## AIM OF THE EXERCISE:
Leaving out only the pictures, write out all the entries exactly.

## RECORD EXTRACTS:
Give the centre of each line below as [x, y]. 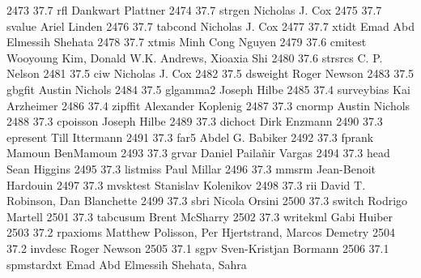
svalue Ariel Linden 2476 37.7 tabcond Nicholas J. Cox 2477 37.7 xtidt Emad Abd [211, 26]
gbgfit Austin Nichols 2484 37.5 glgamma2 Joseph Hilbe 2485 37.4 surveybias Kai [208, 89]
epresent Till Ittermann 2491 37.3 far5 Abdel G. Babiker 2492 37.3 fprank [190, 137]
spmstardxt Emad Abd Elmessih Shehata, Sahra [127, 264]
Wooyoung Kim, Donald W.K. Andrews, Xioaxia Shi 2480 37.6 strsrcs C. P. [195, 57]
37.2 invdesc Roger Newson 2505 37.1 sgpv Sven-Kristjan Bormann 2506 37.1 [198, 248]
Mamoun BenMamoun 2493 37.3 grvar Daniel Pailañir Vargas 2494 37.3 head [198, 153]
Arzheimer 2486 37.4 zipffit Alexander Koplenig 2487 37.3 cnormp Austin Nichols [208, 105]

## SOLUTION TO THE EXERCISE:
Give the centre of each line below as [x, y]. 
svalue Ariel Linden 2476 37.7 tabcond Nicholas J. Cox 2477 37.7 xtidt Emad Abd [211, 26]
gbgfit Austin Nichols 2484 37.5 glgamma2 Joseph Hilbe 2485 37.4 surveybias Kai [208, 89]
epresent Till Ittermann 2491 37.3 far5 Abdel G. Babiker 2492 37.3 fprank [190, 137]
spmstardxt Emad Abd Elmessih Shehata, Sahra [127, 264]
Wooyoung Kim, Donald W.K. Andrews, Xioaxia Shi 2480 37.6 strsrcs C. P. [195, 57]
37.2 invdesc Roger Newson 2505 37.1 sgpv Sven-Kristjan Bormann 2506 37.1 [198, 248]
Mamoun BenMamoun 2493 37.3 grvar Daniel Pailañir Vargas 2494 37.3 head [198, 153]
Arzheimer 2486 37.4 zipffit Alexander Koplenig 2487 37.3 cnormp Austin Nichols [208, 105]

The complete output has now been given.